Unnamed: 0,Event_Name,Venue,Event_Date,Number_of_Attendees
0,Friday: Theo Parrish All Night,Nowadays,"Fri, 03 Jan 2020 /",278.0
1,"Francois K, Rimarkable",Elsewhere,"Fri, 03 Jan 2020 /",30.0
2,Eli Escobar All Night Long (House of Yes Anniv...,House Of Yes,"Fri, 03 Jan 2020 /",21.0
3,"Jacques Renault, Timo Lee, Uncle Dev & Friends...",Good Room,"Fri, 03 Jan 2020 /",14.0
4,"Rendezvous with Sergio Dimoff, Arvi, CGC More",TBA Brooklyn,"Fri, 03 Jan 2020 /",11.0
5,D'Noir AM Saturday Morning Afterhours At Polyg...,Polygon BK,"Fri, 03 Jan 2020 /",2.0
6,Suzanne Kraft,public records,"Fri, 03 Jan 2020 /",12.0
7,"2lanes, Kfeelz, Amelia Holt",Mood Ring,"Fri, 03 Jan 2020 /",11.0
8,The Office presents: Red Light Secrets Music B...,TBA - Brooklyn,"Fri, 03 Jan 2020 /",
9,JACK DEPT. NYC / Dr.

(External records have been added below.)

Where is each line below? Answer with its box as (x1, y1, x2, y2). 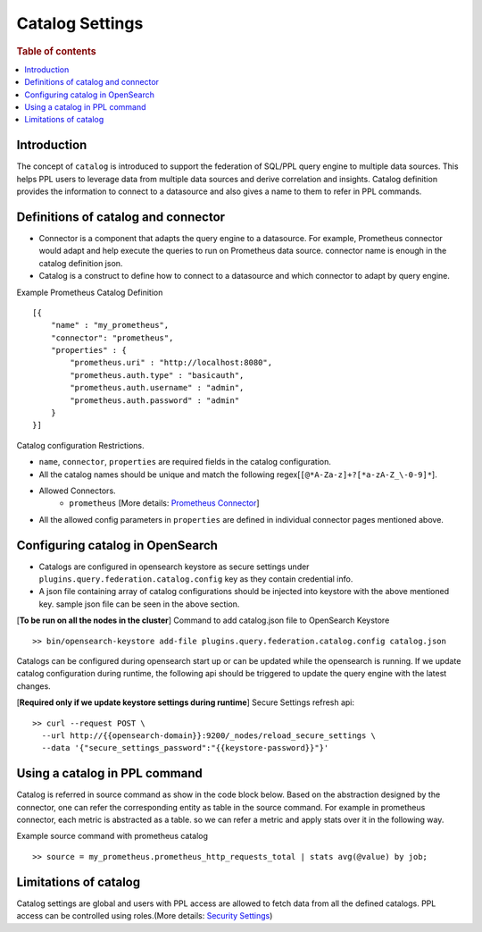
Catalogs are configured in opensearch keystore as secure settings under (38, 561, 310, 572)
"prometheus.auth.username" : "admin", (70, 382, 245, 393)
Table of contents (16, 45, 97, 57)
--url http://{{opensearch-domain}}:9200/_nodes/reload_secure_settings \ (41, 730, 377, 741)
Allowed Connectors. (38, 485, 116, 496)
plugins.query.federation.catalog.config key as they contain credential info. (38, 574, 353, 584)
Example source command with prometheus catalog (16, 831, 209, 842)
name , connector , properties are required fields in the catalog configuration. (38, 457, 332, 467)
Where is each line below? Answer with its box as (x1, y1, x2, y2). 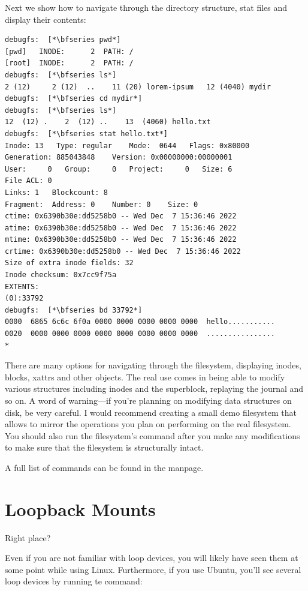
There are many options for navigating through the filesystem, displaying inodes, (5, 359, 301, 371)
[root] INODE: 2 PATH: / (5, 59, 134, 68)
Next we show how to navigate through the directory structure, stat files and (5, 1, 288, 13)
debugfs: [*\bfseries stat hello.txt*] (5, 129, 168, 138)
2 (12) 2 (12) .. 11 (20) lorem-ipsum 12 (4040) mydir (5, 82, 271, 91)
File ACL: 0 (5, 176, 52, 185)
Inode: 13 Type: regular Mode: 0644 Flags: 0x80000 (5, 141, 250, 150)
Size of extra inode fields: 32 (5, 259, 134, 268)
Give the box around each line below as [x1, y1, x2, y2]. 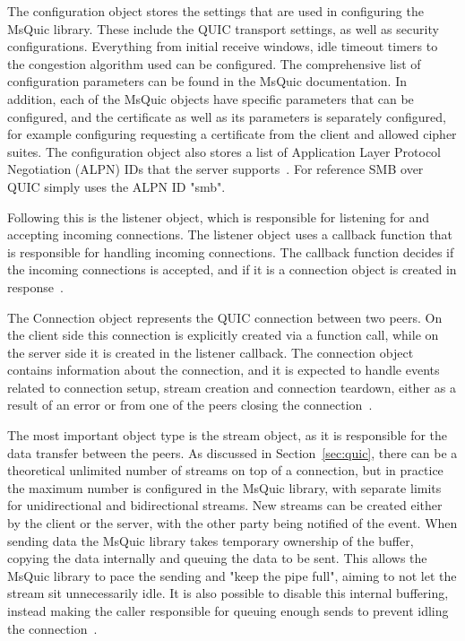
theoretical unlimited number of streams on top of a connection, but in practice [7, 461, 443, 480]
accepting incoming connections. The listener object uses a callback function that [7, 225, 452, 244]
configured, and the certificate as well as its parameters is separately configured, [7, 107, 446, 126]
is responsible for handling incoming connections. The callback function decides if [7, 242, 454, 261]
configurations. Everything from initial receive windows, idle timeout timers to [7, 37, 438, 56]
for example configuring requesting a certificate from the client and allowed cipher [7, 125, 457, 143]
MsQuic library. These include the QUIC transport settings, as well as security [7, 19, 439, 38]
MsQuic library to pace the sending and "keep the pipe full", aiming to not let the [7, 566, 457, 585]
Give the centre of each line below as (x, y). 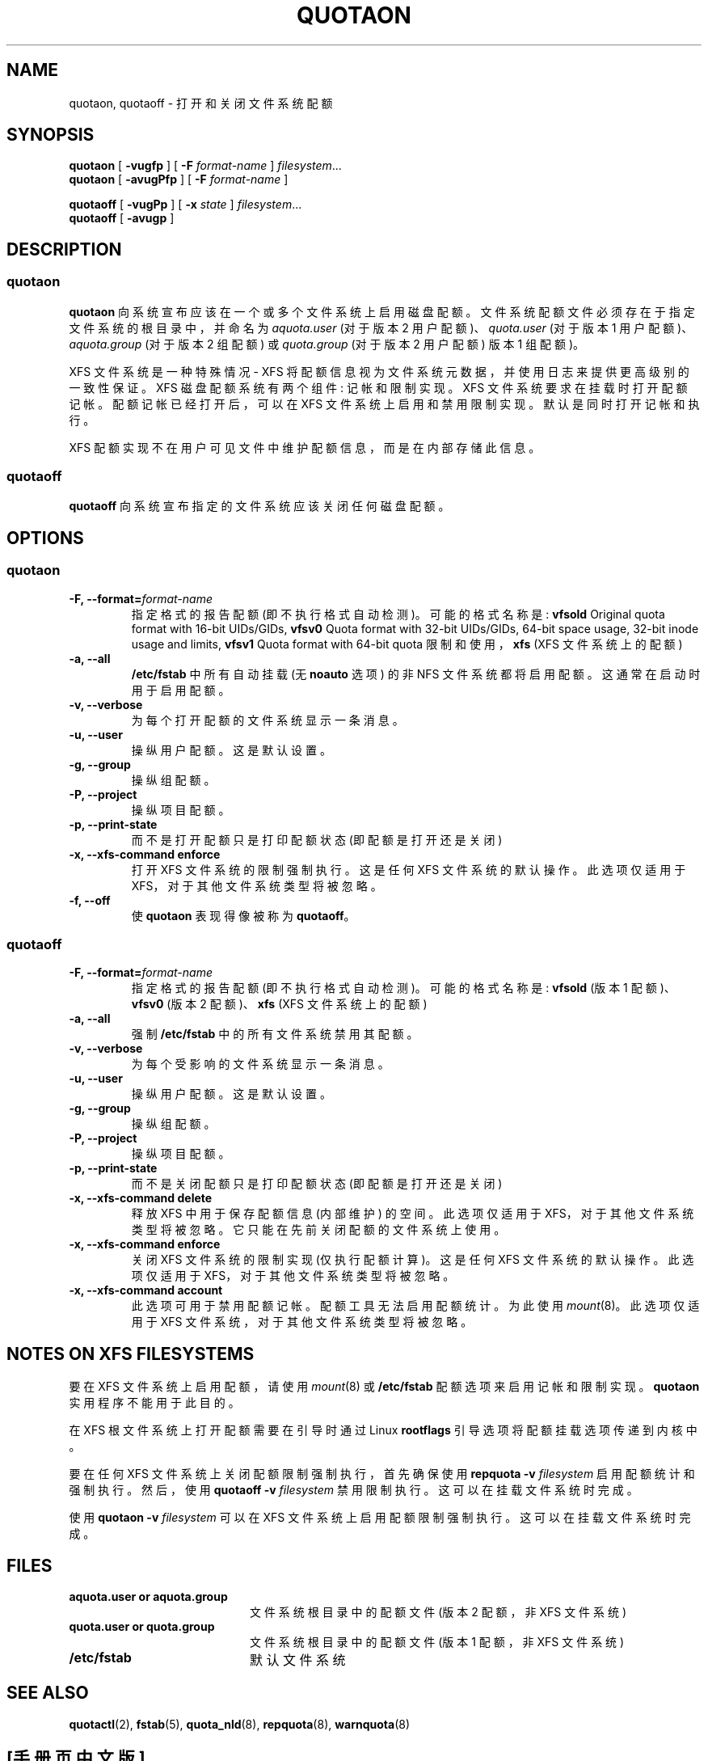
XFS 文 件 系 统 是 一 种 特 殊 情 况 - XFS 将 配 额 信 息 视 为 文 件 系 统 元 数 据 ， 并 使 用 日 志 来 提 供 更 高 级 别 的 (379, 371)
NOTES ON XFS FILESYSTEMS (131, 1353)
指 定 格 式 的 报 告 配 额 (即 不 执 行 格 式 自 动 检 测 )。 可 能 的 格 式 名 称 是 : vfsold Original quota (398, 614)
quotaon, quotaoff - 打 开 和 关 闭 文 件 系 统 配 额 (201, 103)
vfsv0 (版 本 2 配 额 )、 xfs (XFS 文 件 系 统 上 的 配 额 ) (279, 1004)
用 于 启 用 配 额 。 (181, 690)
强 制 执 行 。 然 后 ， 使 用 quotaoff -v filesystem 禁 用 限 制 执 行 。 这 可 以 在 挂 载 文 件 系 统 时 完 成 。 (354, 1490)
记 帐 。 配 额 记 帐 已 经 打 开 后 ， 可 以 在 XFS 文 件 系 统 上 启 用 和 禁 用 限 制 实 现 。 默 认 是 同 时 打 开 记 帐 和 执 (384, 403)
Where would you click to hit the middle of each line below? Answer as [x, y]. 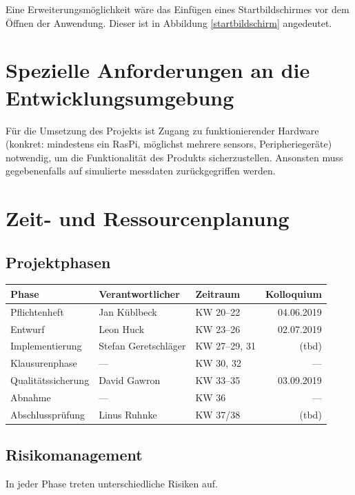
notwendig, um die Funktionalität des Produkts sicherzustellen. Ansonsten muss [174, 157]
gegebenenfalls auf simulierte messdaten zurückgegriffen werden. [141, 171]
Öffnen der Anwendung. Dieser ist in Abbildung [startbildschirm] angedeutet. [169, 22]
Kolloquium [293, 293]
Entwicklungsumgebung [120, 97]
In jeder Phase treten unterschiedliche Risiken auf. [112, 484]
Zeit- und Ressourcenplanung [148, 218]
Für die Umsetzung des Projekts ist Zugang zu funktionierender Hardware [162, 130]
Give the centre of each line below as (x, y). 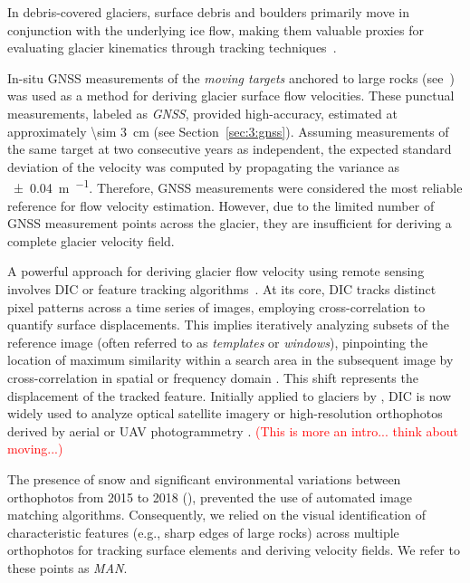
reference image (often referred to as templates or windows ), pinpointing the (218, 342)
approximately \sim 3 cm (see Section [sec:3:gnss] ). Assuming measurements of (228, 131)
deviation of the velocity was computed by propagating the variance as (204, 166)
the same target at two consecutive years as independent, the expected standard (230, 149)
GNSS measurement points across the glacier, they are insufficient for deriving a (230, 223)
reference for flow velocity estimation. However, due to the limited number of (221, 205)
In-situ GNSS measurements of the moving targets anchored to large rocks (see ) (231, 77)
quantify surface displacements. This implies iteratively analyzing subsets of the (228, 325)
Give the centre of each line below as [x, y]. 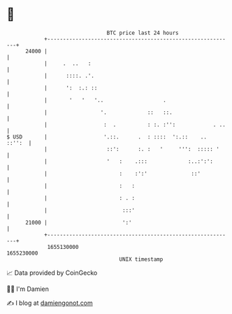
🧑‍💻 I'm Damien [28, 289]
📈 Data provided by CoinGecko [52, 273]
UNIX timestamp [141, 259]
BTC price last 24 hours [143, 33]
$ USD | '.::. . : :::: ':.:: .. [107, 137]
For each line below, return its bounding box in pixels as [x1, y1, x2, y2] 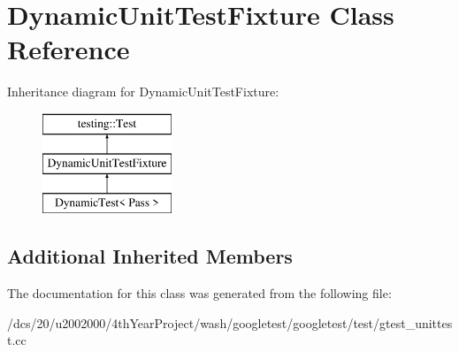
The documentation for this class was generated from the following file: [7, 284, 392, 302]
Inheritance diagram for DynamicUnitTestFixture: [7, 82, 279, 101]
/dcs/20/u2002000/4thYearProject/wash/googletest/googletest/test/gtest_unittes [7, 313, 453, 332]
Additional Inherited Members [7, 242, 293, 270]
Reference [7, 31, 130, 67]
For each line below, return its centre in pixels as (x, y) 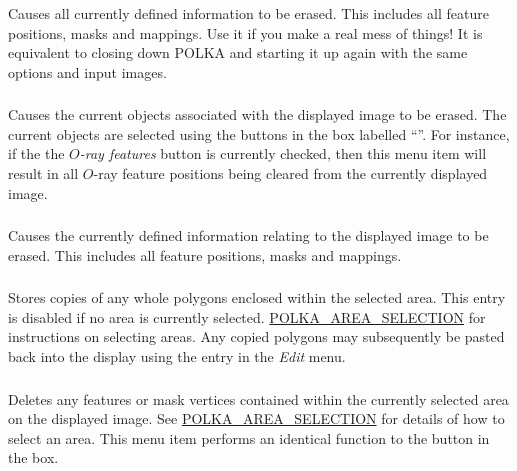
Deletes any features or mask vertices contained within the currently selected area (258, 398)
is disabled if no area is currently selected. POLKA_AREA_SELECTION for (247, 316)
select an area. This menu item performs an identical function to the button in (249, 437)
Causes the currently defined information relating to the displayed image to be (248, 235)
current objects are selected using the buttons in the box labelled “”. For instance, (259, 133)
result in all (43, 173)
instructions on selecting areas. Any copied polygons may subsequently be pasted (256, 336)
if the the (36, 153)

Sync / Katie Rex / John B...,Bossa Nova Civic Club,"Fri, 03 Jan 2020 /",


## Write a Function to Retrieve the URL for the Next Page

In [97]:
def next_page(url):
    response = requests.get(url)
    soup = BeautifulSoup(response.content, 'html.parser')
    url_ext = soup.find('a', attrs={'ga-event-action':"Next "}).attrs['href']
    next_page_url = "https://www.residentadvisor.net" + url_ext
    return next_page_url

## Scrape the Next 1000 Events for Your Area

Display the data sorted by the number of attendees. If there is a tie for the number attending, sort by event date.

In [None]:
#Your code here


## Summary 

Congratulations! In this lab, you successfully developed a pipeline to scrape a website for concert event information!